The Company will receive aggregate gross proceeds of $11.275 million from the Offering, before deducting underwriting discounts and other related expenses. In addition, the Company has granted the underwriters an option, exercisable within 30 days after the closing of the Offering, to purchase up to an additional 412,500 Class A ordinary shares at the public offering price, less underwriting discounts and commissions. The Offering was conducted on a firm commitment basis.
Proceeds from the Offering will be used for business development and marketing, research and development, exploration of new product and service offerings and the creation of an online global design center, and general corporate purposes and working capital.

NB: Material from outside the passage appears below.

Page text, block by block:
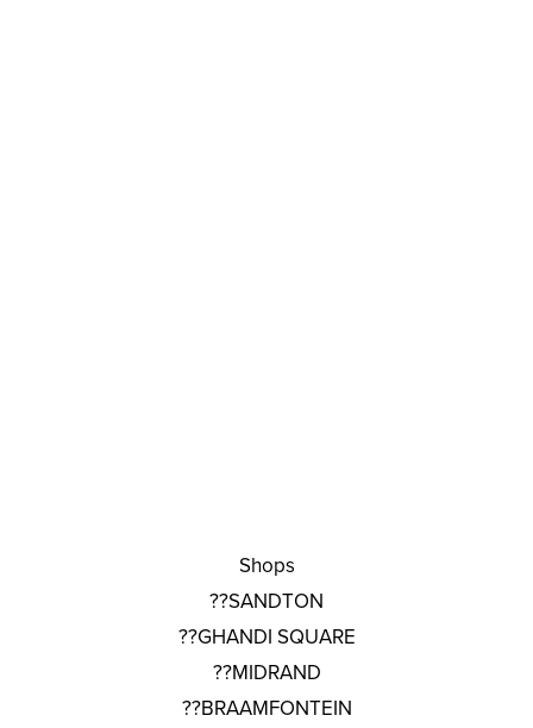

Cathay Securities, Inc. acted as the representative of the underwriters, with Revere Securities LLC acting as co-underwriter (collectively, the "Underwriters") for the Offering. VCL Law LLP served as counsel to the Company. Winston & Strawn LLP served as counsel to the Underwriters.
The Offering was conducted pursuant to the Company's Registration Statement on Form F-1, as amended (File No. 333-269657) (the "Registration Statement"), previously filed with and subsequently declared effective by the U.S. Securities and Exchange Commission ("SEC") on February 3, 2025. The Offering was made only by means of a prospectus, forming a part of the Registration Statement. A final prospectus relating to the Offering will be filed with the SEC and will be available on the SEC's website at www.sec.gov. Alternatively, electronic copies of the prospectus relating to the Offering may be obtained from Cathay Securities, Inc. at 40 Wall Street, Suite 3600, New York, NY 10005, or by telephone at +1 (855) 939-3888.
This press release has been prepared for informational purposes only and shall not constitute an offer to sell or the solicitation of an offer to buy these securities, nor shall there be any sale of these securities in any state or jurisdiction in which such offer, solicitation or sale would be unlawful prior to registration or qualification under the securities laws of any such state or jurisdiction.